_Entries supplied_.
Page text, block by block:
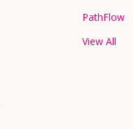
PathFlow
View All
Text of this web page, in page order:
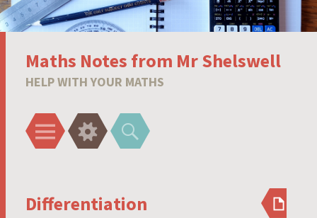
Maths Notes from Mr Shelswell
HELP WITH YOUR MATHS
Menu Widgets Search
Differentiation
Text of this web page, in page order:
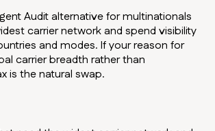
Audit alternative for multinationals
carrier network and spend visibility
and modes. If your reason for
carrier breadth rather than
is the natural swap.

_To do_. Reproduce each entry word for word and cut the images.

_Response box_.
Page text, block by block:
PathFlow
View All
Text of this web page, in page order:
Maths Notes from Mr Shelswell
HELP WITH YOUR MATHS
Menu Widgets Search
Differentiation
Text of this web page, in page order:
Audit alternative for multinationals
carrier network and spend visibility
and modes. If your reason for
carrier breadth rather than
is the natural swap.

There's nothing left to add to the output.